Sep 17, Price’s ammunition wagons arrived.  The Confederates cut the water supply.  On Sep 18, Price's army mounted an all-out assault on Mulligan's troops, which failed. 

Recruits poured in from the countryside and Price's army had grown to about 12,000.  To the strains of "Dixie", Price's men marched through Lexington and completely encircled the college. For the next 9 hours, the Union troops received a near-continuous bombardment. The entrapped Union had run out of water by then and were suffering greatly from thirst and heat.
Replica of Masonic College built on original site


On Sep 20, the Southerners advanced on the fortification by rolling large bales of hemp in front of them.  The bales had been soaked in the river so they would not catch fire. By early afternoon, the snakelike line of bales had advanced close enough to the Union trenches for a charge.  A brief but bloody hand-to-hand fight took place before being driven back into their entrenchments. Mulligan and most of his officers were wounded; by 2:00 PM, Mulligan had surrendered. Price secured the town with only 25 men killed and 72 wounded. Union losses numbered 39 dead and 120 wounded.

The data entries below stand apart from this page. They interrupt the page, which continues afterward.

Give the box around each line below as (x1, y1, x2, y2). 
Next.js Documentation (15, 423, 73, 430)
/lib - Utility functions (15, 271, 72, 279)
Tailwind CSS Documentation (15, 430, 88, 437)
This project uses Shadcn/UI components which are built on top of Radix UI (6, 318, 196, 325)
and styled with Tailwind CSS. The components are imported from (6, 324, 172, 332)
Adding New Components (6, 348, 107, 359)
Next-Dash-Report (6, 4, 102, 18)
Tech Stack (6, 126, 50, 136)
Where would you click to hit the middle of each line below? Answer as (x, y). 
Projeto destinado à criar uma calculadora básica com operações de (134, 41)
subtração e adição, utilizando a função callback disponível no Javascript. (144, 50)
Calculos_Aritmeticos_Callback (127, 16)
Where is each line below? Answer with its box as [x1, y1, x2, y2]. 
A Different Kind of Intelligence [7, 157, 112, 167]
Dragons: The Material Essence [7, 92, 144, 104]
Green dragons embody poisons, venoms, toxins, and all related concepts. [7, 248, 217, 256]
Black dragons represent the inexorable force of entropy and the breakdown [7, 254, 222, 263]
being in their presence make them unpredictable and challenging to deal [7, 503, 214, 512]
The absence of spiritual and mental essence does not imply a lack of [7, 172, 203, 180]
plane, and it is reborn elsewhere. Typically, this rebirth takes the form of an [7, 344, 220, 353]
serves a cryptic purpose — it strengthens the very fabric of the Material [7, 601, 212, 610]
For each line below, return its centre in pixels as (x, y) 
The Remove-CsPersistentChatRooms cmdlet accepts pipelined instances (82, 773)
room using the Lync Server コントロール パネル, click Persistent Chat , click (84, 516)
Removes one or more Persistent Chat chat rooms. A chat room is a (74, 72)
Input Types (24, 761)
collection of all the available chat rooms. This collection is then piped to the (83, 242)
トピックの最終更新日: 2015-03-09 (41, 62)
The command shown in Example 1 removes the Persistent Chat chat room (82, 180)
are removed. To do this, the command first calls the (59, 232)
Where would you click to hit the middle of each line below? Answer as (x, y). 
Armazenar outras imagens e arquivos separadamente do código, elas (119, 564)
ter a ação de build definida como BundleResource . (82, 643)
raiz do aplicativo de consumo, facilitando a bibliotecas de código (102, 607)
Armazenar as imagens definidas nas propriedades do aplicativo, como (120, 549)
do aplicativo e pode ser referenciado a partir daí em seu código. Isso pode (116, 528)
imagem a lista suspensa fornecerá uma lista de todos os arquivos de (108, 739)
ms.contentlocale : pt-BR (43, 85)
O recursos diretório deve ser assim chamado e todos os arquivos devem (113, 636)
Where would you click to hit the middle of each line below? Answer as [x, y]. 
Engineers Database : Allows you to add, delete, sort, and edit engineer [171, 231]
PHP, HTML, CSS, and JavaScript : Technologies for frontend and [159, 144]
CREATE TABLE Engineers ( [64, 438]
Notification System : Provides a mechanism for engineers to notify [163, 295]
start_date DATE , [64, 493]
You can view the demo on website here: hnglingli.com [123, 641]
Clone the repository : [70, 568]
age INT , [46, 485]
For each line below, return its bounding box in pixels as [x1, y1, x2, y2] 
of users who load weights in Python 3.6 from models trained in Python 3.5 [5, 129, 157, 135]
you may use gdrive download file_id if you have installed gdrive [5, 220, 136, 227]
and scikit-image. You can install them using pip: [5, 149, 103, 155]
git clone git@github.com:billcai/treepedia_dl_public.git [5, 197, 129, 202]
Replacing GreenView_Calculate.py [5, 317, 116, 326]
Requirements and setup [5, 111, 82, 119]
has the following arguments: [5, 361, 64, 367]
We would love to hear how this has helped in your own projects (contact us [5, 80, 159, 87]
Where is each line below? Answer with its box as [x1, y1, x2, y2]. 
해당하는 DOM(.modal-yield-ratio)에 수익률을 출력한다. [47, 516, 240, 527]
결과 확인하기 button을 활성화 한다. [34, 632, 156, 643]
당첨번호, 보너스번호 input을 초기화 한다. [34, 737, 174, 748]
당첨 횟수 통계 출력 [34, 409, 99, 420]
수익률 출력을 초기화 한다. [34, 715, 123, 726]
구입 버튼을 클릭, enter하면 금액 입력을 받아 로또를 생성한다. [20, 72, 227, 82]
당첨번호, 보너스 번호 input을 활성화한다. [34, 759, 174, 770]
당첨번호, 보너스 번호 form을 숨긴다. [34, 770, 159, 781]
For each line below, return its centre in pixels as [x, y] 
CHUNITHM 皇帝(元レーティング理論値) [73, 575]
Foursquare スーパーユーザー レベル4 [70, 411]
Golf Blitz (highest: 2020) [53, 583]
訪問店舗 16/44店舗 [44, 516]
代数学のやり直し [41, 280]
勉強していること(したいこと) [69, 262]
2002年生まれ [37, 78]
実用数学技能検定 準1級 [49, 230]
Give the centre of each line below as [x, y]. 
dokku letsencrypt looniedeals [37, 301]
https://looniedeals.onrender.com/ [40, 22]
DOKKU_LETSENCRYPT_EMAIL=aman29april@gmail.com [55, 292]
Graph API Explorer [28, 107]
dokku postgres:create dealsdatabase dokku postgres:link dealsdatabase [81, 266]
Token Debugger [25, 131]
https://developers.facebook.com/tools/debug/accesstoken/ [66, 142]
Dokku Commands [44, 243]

Price was reportedly impressed by Mulligan's demeanor and conduct during and after the battle that he offered him his own horse and buggy, and had him safely escorted to Union lines.

Price captured 5 artillery pieces, 3,000 rifles, and 750 horses. Price also returned some $900,000 that had looted from the local bank; he became a hero throughout the South. 

In response to the defeat at Lexington, the Union commander in Missouri, Gen John Fremont, mounted a massive force to drive Price from Missouri. In the face of this threat, Price had little choice but to retreat back to southwest Missouri. Lexington and the Missouri River Valley once again returned to Union control.

MONUMENT
East side inscription:


"Following victories in Southwestern Missouri, Maj. Gen. Sterling Price and 10,000 men of the Missouri State Guard marched north with the objective of breaking the Federal line along the Missouri River. On Sept. 12, 1861 the Guard engaged and drove a Federal force near Warrensburg into the fortifications at Lexington. The 3,600 man garrison led by Col. James A. Mulligan, was invested that day by the Guard and the Siege of Lexington commenced. Price was joined by 8,000 volunteers from Northern Missouri, and on the 18th stormed the outer defenses and severed the fort's access to water. On the 19th the Guard deployed hemp bales as a breastwork and on the 20th rolled the bales towards the Federal line. Faced with no means of resistance, Mulligan surrendered his command, arms and equipment. The Guard recaptured the State Seal and archives, and returned to the local bank over $900,000 taken by the Federal troops. This was the most complete victory for the South in 1861."

West side inscription:


"This monument is respectfully dedicated to the men of the Missouri State Guard, the legally established militia of the State, who first took up arms in 1861, and, marching and fighting under the blue battle flag of their beloved Missouri, did their whole duty as God gave them light to see that duty, and sacrificed everything but honor, in the defense of their State's sovereignty and the cause of constitutional rights."